* **Exercise directions**:
Return the data below unchanged, without images.

=== Begin Enclosure ===

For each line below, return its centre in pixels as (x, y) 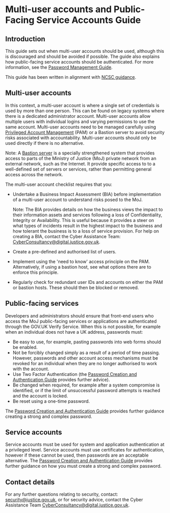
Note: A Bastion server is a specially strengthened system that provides (80, 153)
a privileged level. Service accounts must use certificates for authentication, (85, 450)
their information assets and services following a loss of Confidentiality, (87, 215)
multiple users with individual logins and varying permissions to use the (80, 121)
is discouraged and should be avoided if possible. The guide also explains (82, 56)
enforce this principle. (36, 272)
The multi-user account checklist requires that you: (59, 184)
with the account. (31, 369)
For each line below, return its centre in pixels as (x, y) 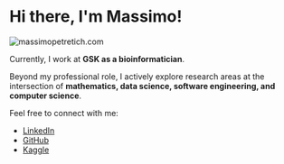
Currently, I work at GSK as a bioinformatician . (97, 59)
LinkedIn (38, 130)
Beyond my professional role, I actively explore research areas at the (137, 76)
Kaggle (36, 150)
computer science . (46, 96)
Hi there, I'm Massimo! (96, 17)
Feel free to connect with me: (64, 113)
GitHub (36, 140)
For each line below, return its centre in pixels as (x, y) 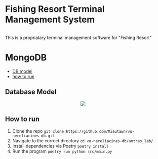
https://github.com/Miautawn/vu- (100, 131)
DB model (22, 71)
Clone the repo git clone (38, 131)
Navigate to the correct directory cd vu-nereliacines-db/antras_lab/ (83, 140)
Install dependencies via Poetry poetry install (60, 146)
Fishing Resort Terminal (55, 9)
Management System (50, 20)
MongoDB (26, 58)
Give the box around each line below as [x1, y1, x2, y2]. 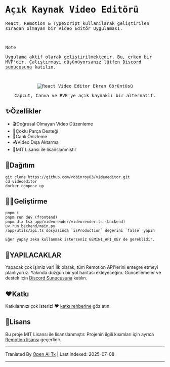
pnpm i [5, 211, 19, 216]
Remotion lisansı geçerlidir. [5, 336, 62, 343]
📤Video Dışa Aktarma [12, 139, 59, 145]
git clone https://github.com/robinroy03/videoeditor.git [5, 174, 130, 180]
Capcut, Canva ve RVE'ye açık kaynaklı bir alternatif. [14, 93, 156, 98]
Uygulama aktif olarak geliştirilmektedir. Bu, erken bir [5, 54, 152, 60]
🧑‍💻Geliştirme [5, 197, 48, 206]
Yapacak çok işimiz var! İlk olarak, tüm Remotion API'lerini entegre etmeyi [5, 264, 158, 270]
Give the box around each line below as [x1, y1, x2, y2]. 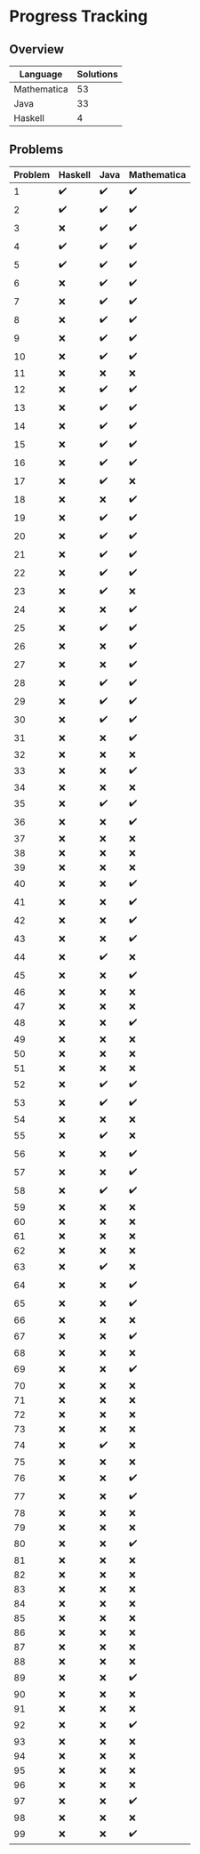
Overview [9, 42, 65, 57]
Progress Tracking [9, 6, 148, 27]
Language [19, 69, 63, 80]
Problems [9, 142, 64, 157]
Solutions [76, 69, 118, 80]
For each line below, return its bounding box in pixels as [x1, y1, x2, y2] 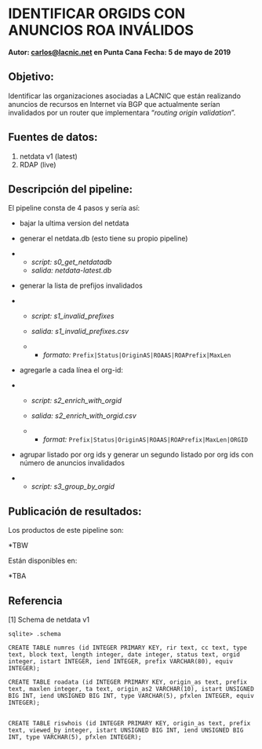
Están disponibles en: [8, 556, 78, 566]
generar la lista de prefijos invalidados [19, 281, 143, 291]
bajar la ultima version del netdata [19, 218, 129, 228]
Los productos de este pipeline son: [8, 526, 124, 535]
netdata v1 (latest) [19, 151, 78, 161]
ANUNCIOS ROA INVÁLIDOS [8, 21, 195, 39]
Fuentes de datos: [8, 130, 98, 144]
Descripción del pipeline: [8, 182, 133, 196]
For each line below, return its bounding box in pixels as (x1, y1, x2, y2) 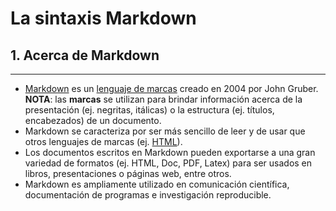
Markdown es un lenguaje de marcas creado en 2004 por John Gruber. (24, 83, 319, 94)
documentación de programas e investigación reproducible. (24, 189, 272, 201)
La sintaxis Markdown (10, 7, 197, 30)
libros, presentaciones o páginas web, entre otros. (24, 168, 232, 179)
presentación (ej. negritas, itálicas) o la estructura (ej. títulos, (24, 104, 275, 116)
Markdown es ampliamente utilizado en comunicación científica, (24, 178, 290, 190)
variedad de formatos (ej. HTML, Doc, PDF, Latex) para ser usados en (24, 157, 313, 169)
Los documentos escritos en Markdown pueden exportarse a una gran (24, 147, 316, 158)
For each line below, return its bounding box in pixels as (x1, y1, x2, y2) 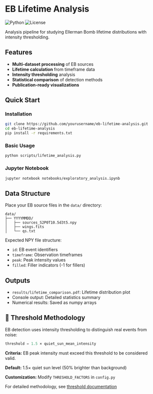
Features (5, 48, 32, 56)
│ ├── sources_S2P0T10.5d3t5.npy (5, 220, 77, 225)
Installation (5, 111, 32, 117)
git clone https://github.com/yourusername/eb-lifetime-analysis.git (5, 122, 149, 127)
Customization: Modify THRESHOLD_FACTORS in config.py (5, 374, 115, 380)
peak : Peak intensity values (12, 257, 66, 263)
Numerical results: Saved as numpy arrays (12, 300, 97, 305)
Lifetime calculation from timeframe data (12, 66, 95, 72)
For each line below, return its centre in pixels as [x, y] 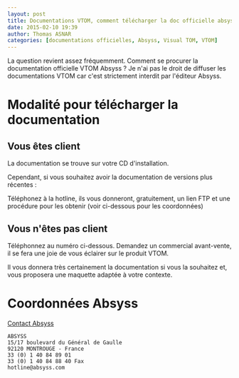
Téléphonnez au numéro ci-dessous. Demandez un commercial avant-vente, [119, 245]
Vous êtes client [44, 146]
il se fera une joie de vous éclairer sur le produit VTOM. [88, 253]
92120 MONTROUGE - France [46, 349]
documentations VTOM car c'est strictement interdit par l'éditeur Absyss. [115, 76]
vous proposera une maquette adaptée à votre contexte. [90, 275]
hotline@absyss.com [36, 367]
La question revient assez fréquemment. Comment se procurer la [103, 61]
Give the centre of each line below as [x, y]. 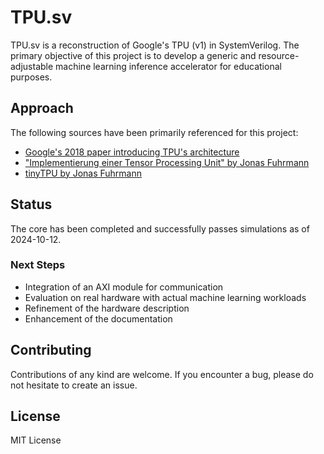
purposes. [31, 77]
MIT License [36, 440]
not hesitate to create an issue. [74, 385]
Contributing [51, 350]
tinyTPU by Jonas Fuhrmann [83, 173]
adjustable [32, 66]
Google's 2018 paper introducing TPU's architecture [132, 152]
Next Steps [38, 265]
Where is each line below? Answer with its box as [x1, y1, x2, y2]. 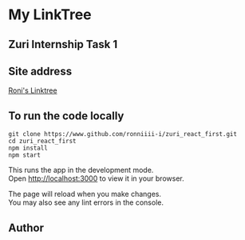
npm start [8, 151, 41, 159]
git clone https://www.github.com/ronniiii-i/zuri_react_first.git [8, 130, 238, 138]
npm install [8, 144, 48, 153]
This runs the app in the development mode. [8, 166, 154, 175]
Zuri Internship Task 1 [8, 38, 118, 51]
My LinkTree [8, 6, 92, 24]
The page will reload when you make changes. [8, 190, 162, 199]
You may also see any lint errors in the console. [8, 198, 164, 207]
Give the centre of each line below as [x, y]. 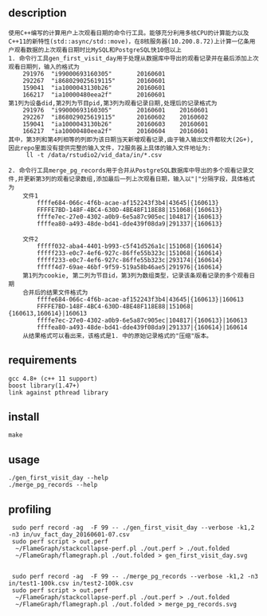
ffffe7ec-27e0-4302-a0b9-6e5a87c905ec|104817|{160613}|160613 [142, 320]
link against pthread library [59, 392]
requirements [43, 361]
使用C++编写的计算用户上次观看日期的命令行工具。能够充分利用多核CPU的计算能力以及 [129, 33]
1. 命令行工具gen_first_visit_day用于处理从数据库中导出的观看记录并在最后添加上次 [133, 58]
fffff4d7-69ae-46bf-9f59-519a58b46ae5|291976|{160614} [130, 267]
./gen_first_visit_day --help [59, 478]
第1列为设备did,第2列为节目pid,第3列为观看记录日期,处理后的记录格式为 [113, 103]

=== End Enclosure ===

* **Problem solution**:
For each line below, return its centre in pixels as (x, y) 
Note: A Bastion server is a specially strengthened system that provides (80, 153)
a privileged level. Service accounts must use certificates for authentication, (85, 450)
their information assets and services following a loss of Confidentiality, (87, 215)
multiple users with individual logins and varying permissions to use the (80, 121)
is discouraged and should be avoided if possible. The guide also explains (82, 56)
enforce this principle. (36, 272)
The multi-user account checklist requires that you: (59, 184)
with the account. (31, 369)
For each line below, return its centre in pixels as (x, y) 
Currently, I work at GSK as a bioinformatician . (97, 59)
LinkedIn (38, 130)
Beyond my professional role, I actively explore research areas at the (137, 76)
Kaggle (36, 150)
computer science . (46, 96)
Hi there, I'm Massimo! (96, 17)
Feel free to connect with me: (64, 113)
GitHub (36, 140)
For each line below, return its centre in pixels as (x, y) 
https://github.com/Miautawn/vu- (100, 131)
DB model (22, 71)
Clone the repo git clone (38, 131)
Navigate to the correct directory cd vu-nereliacines-db/antras_lab/ (83, 140)
Install dependencies via Poetry poetry install (60, 146)
Fishing Resort Terminal (55, 9)
Management System (50, 20)
MongoDB (26, 58)
Give the box around each line below as [x1, y1, x2, y2]. 
pnpm i [5, 211, 19, 216]
Remotion lisansı geçerlidir. [5, 336, 62, 343]
📤Video Dışa Aktarma [12, 139, 59, 145]
git clone https://github.com/robinroy03/videoeditor.git [5, 174, 130, 180]
Capcut, Canva ve RVE'ye açık kaynaklı bir alternatif. [14, 93, 156, 98]
Uygulama aktif olarak geliştirilmektedir. Bu, erken bir [5, 54, 152, 60]
🧑‍💻Geliştirme [5, 197, 48, 206]
Yapacak çok işimiz var! İlk olarak, tüm Remotion API'lerini entegre etmeyi [5, 264, 158, 270]
Give the box around each line below as [x1, y1, x2, y2]. 
Overview [9, 42, 65, 57]
Progress Tracking [9, 6, 148, 27]
Language [19, 69, 63, 80]
Problems [9, 142, 64, 157]
Solutions [76, 69, 118, 80]
For each line below, return its bounding box in pixels as [x1, y1, x2, y2] 
Están disponibles en: [8, 556, 78, 566]
generar la lista de prefijos invalidados [19, 281, 143, 291]
bajar la ultima version del netdata [19, 218, 129, 228]
Los productos de este pipeline son: [8, 526, 124, 535]
netdata v1 (latest) [19, 151, 78, 161]
ANUNCIOS ROA INVÁLIDOS [8, 21, 195, 39]
Fuentes de datos: [8, 130, 98, 144]
Descripción del pipeline: [8, 182, 133, 196]
For each line below, return its bounding box in pixels as (x1, y1, x2, y2) 
Markdown es un lenguaje de marcas creado en 2004 por John Gruber. (24, 83, 319, 94)
documentación de programas e investigación reproducible. (24, 189, 272, 201)
La sintaxis Markdown (10, 7, 197, 30)
libros, presentaciones o páginas web, entre otros. (24, 168, 232, 179)
presentación (ej. negritas, itálicas) o la estructura (ej. títulos, (24, 104, 275, 116)
Markdown es ampliamente utilizado en comunicación científica, (24, 178, 290, 190)
variedad de formatos (ej. HTML, Doc, PDF, Latex) para ser usados en (24, 157, 313, 169)
Los documentos escritos en Markdown pueden exportarse a una gran (24, 147, 316, 158)
For each line below, return its bounding box in pixels as (x1, y1, x2, y2) 
Features (5, 48, 32, 56)
│ ├── sources_S2P0T10.5d3t5.npy (5, 220, 77, 225)
Installation (5, 111, 32, 117)
git clone https://github.com/yourusername/eb-lifetime-analysis.git (5, 122, 149, 127)
Customization: Modify THRESHOLD_FACTORS in config.py (5, 374, 115, 380)
peak : Peak intensity values (12, 257, 66, 263)
Numerical results: Saved as numpy arrays (12, 300, 97, 305)
Lifetime calculation from timeframe data (12, 66, 95, 72)
For each line below, return its centre in pixels as [x, y] 
Téléphonnez au numéro ci-dessous. Demandez un commercial avant-vente, [119, 245]
Vous êtes client [44, 146]
il se fera une joie de vous éclairer sur le produit VTOM. [88, 253]
92120 MONTROUGE - France [46, 349]
documentations VTOM car c'est strictement interdit par l'éditeur Absyss. [115, 76]
vous proposera une maquette adaptée à votre contexte. [90, 275]
hotline@absyss.com [36, 367]
La question revient assez fréquemment. Comment se procurer la [103, 61]
Give the centre of each line below as [x, y]. 
purposes. [31, 77]
MIT License [36, 440]
not hesitate to create an issue. [74, 385]
Contributing [51, 350]
tinyTPU by Jonas Fuhrmann [83, 173]
adjustable [32, 66]
Google's 2018 paper introducing TPU's architecture [132, 152]
Next Steps [38, 265]
Where is each line below? Answer with its box as [x1, y1, x2, y2]. 
npm start [8, 151, 41, 159]
git clone https://www.github.com/ronniiii-i/zuri_react_first.git [8, 130, 238, 138]
npm install [8, 144, 48, 153]
This runs the app in the development mode. [8, 166, 154, 175]
Zuri Internship Task 1 [8, 38, 118, 51]
My LinkTree [8, 6, 92, 24]
The page will reload when you make changes. [8, 190, 162, 199]
You may also see any lint errors in the console. [8, 198, 164, 207]
Give the centre of each line below as [x, y]. 
ffffe7ec-27e0-4302-a0b9-6e5a87c905ec|104817|{160613}|160613 [142, 320]
link against pthread library [59, 392]
requirements [43, 361]
使用C++编写的计算用户上次观看日期的命令行工具。能够充分利用多核CPU的计算能力以及 [129, 33]
1. 命令行工具gen_first_visit_day用于处理从数据库中导出的观看记录并在最后添加上次 [133, 58]
fffff4d7-69ae-46bf-9f59-519a58b46ae5|291976|{160614} [130, 267]
./gen_first_visit_day --help [59, 478]
第1列为设备did,第2列为节目pid,第3列为观看记录日期,处理后的记录格式为 [113, 103]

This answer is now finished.